Special thanks to Brandon Ketron, J.D., CPA, LL.M., who works for me and is the real brains behind our law firm’s ability to help with these questions, and Kevin Cameron, CPA, who has created a spreadsheet that Brandon and I have helped to improve that is being used by hundreds of CPAs and thousands of borrowers to track and navigate forgiveness.  Free videos on how spreadsheeting forgiveness works can be found at the following links, (4 minute video) and (47 minute video).  The AICPA also has a spreadsheet that is free for its members, and can be found on its website.  

More than 4.8 million small businesses have already applied for PPP loans designed and implemented to keep businesses afloat and keep paychecks in employees’ hands.

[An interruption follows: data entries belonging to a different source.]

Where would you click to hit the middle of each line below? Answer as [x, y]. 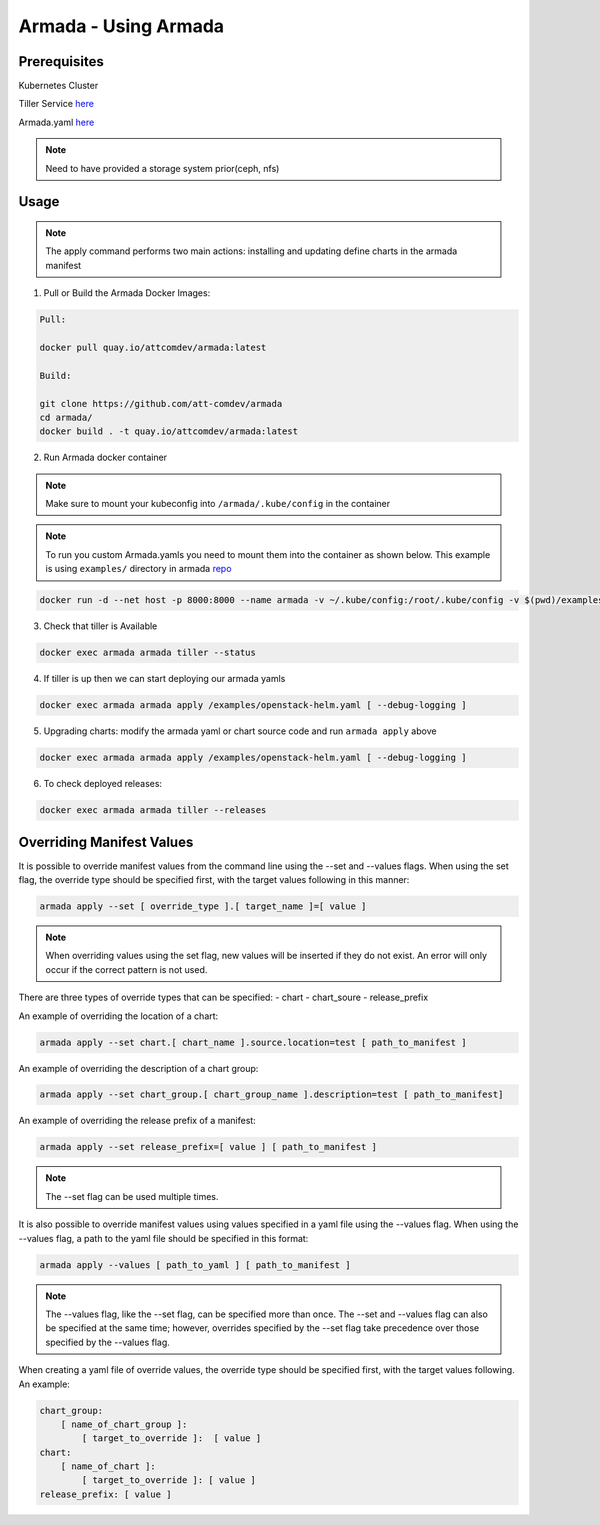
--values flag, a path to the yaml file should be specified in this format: [163, 1238]
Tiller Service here [56, 104]
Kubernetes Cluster [58, 86]
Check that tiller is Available [100, 626]
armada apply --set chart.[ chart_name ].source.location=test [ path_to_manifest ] [253, 1042]
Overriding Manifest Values [106, 841]
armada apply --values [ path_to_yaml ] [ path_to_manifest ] [195, 1264]
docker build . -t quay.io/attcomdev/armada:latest [169, 431]

The Program was set to wind down with nearly $130 billion still in its coffers and thousands of borrowers still confused or unable to find lenders who would cooperate to enable them to borrow.  Most of these borrowers consist of individuals who are known as “independent contractors” and “sole proprietors” because they file a Form Schedule C as a small business or a Schedule F as a farmer, as part of their Form 1040 individual tax returns, and own their own trade or business individually or through a wholly owned Limited Liability Company (“LLC”) that is “disregarded” for income tax purposes. For convenience, I am referring to these individuals as “Schedule C Filers” below. Many of them have been called by worse names. 

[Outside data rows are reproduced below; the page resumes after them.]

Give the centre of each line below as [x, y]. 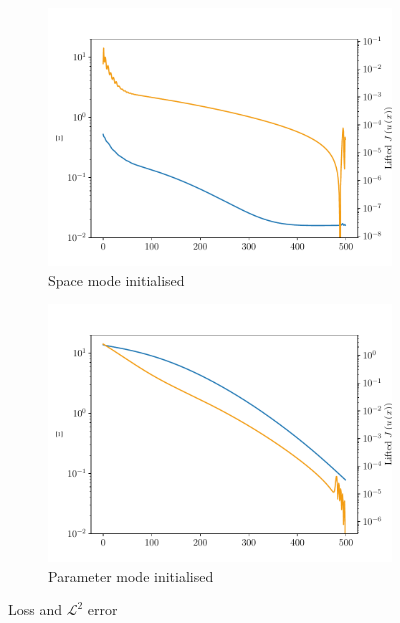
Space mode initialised [116, 279]
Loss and [35, 609]
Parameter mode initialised [131, 575]

Many small businesses use LLCs or companies that have elected to be treated as “S corporations” which file Form 1120S income tax returns, and therefore different rules apply to them.  Other companies are treated as “C corporations” and file Form 1120 tax returns, with other rules applying to them.  Finally, some joint owners of businesses and some LLCs and other entities file a Form 1065 tax return as “partnerships” for income tax purposes, with even different rules applying to them. 

Since the vast majority of questions are coming from Schedule C Filers and S corporation borrowers, we are not covering the special considerations that apply for partnerships or C corporations in any great detail herein. 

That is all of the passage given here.